Tchamba, 25 juil. (ATOP) – Depuis plusieurs années, le Togo et des partenaires internationaux se sont lancés dans une grande lutte environnementale pour restaurer son paysage forestier afin de combattre efficacement les effets du changement climatique et d’aider les populations vulnérables à être résilientes. Dans le cadre de la campagne nationale de reboisement 2025 lancée le 1er juin dernier, le Togo a reçu le soutien de l’Allemagne et du Luxembourg à travers le projet mondial Forest4 Future (F4F) mis en œuvre par la GIZ pour la restauration des forêts communautaires des cantons de Alibi 1, Bago, Goubi et Koussountou dans la préfecture de Tchamba.
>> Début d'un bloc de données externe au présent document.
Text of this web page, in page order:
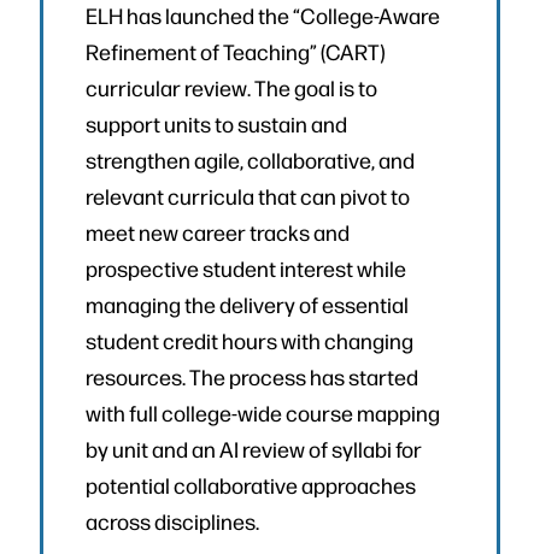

Dans un entretien accordé à l’ATOP le vendredi 25 juillet, le technicien chargé de la mise en œuvre de la subvention FFF/FAO et expert F4F/DFS, Lidaou Pignozi donne quelques détails.
Activités du projet
M.Lidaou a fait savoir que le projet s’inscrit dans les engagements du Togo pour la restauration des paysages forestiers, en appui à l’initiative AFR100, au Bonn challenge et à la déclaration de New York sur les forêts. Il a indiqué que le projet prévoit la mise en terre de près de 41000 forestiers sur 245 ha et 5 km de galeries forestières durant cette campagne. Ceci, d’après lui, permettra de renforcer la régénération naturelle et améliorer la gestion forestière dans ces 4 localités. Ces activités seront réalisées avec les comités de gestion forestière, les communautés bénéficiaires et les autorités locales.
Une approche adaptée aux réalités du terrain
A en croire l’expert, chaque site de reboisement bénéficie d’une approche adaptée à ses réalités. Ainsi, il y aura un enrichissement intensif à Alibi 1, le reboisement des bordures des champs à Bago, Goubi et Koussountou, la restauration des affluents du fleuve mono au sein des forêts communautaires de de Goubi et de Koussountou. Avec cette approche, M. Lidaou est convaincu que l’impact sera plus grand et durable. « Cela est nécessaire pour la résilience des populations, car au Togo, malgré la situation alarmante en matière d’environnement, il faut savoir que la valorisation des arbres et des forêts occupe environ 15% des activités économiques », a-t-il souligné.
Pour l’expert, la réussite de ce projet et des autres initiatives dans le domaine contribuera à l’atteinte de l’objectif AFR100 Togo qui est de restaurer 1,4 millions d’ha avec 1 milliards d’arbres d’ici 2030. « Restaurer les forêts va au-delà de planter, c’est garantir la survie des générations futures », a-t-il conclu.
AFR100 est un partenariat international entre plus de 30 pays africains engagés à restaurer 100 millions de terres dégradées d’ici 2023. Bonn challenge (défi de Bonn) est un effort mondial de reboisement de terres dégradées qui visait dans un premier temps à restaurer 150 millions d’hectares entre 2011 et 2020 et maintenant prévoit 350 millions d’hectares à l’horizon 2030. Adoptée en 2014, la déclaration de New York sur les forêts est une déclaration politique qui regroupe des gouvernements, des entreprises et la société civile, y compris les peuples autochtones, dont l’objectif est de réduire les pertes forestières et d’y mettre fin au plus tard en 2030. Le Togo a adhéré à toutes ces initiatives.